LONDON (Reuters Breakingviews) - Bankers in Europe have regularly complained that a steep sector selloff – the benchmark Euro STOXX Banks index is down by a third over the past 12 months – simply isn’t justified by the economic outlook. BNP Paribas, the biggest bank by assets in the euro zone, delivered a convincing rebuttal to that optimism on Wednesday with a one-tenth fall in pre-tax profit. The Parisian bank’s declining top line points to bleaker revenue outlook for the industry.
Given BNP is probably the closest thing in Europe to a bellwether bank, investors’ fretting appears fully justified. A 1.5 percent yearly drop in revenue was compounded by higher-than-targeted expenses and a miserable performance at the investment bank. In the latter, BNP’s traders delivered a 225 million pre-tax loss in the volatile fourth quarter, dragged down by a whopping 70 percent year-on-year fall in equities revenue, underperforming even those perennial also-rans at Deutsche Bank.
As a result, BNP lowered its return on tangible equity target for 2020 by 1 percentage point to 10.5 percent based on a reduced projected annual revenue increase of 1.5 percent.

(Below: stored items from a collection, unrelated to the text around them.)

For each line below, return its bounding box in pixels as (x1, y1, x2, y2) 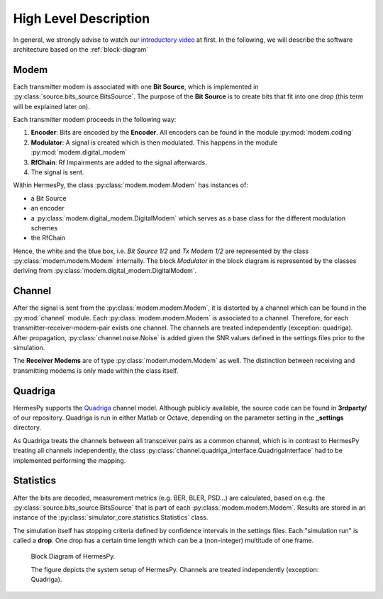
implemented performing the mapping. (13, 456, 126, 464)
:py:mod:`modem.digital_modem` (30, 148, 128, 157)
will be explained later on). (13, 102, 90, 111)
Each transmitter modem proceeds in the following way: (13, 116, 177, 124)
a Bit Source (30, 194, 67, 202)
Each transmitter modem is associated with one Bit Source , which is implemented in (13, 82, 259, 91)
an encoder (30, 204, 65, 213)
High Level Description (13, 11, 150, 26)

That is merely acknowledging reality. To hit the original target would have required BNP to double its original revenue growth target to 5 percent per annum and keep expense inflation down to 1 percent, according to a Breakingviews calculation, something it has failed to achieve given expenses ate up 72 percent of income, a jump of nearly three percentage points.

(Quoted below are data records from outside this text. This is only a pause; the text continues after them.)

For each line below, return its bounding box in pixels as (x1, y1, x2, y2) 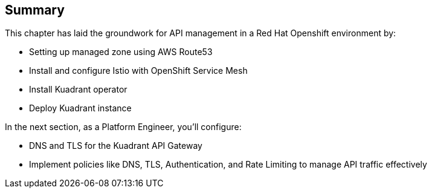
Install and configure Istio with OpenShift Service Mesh (29, 65, 248, 76)
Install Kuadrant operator (29, 84, 127, 95)
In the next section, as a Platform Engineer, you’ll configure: (5, 122, 242, 132)
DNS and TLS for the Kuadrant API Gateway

Potentially more worrying is that BNP’s original 2020 plan was viewed as relatively unadventurous, especially in its projection that interest rates would hardly budge higher over the period. The fact that loan volumes rose by 4 percent over the year, but revenue fell, suggests that low rates have squeezed lending margins even more than BNP’s conservative assumptions.
The market appears to be baking in worse to come: BNP shares trade at a nearly 40 percent discount to tangible book. That looks harsh given the lender run by Chief Executive Jean-Laurent Bonnafé still managed to deliver a decent-enough 9.6 percent return on tangible equity, in line with its probable cost of capital and better than most EU peers.
In that light, BNP can justifiably complain of harsh treatment. A dimmed revenue outlook means European rivals may not have that excuse.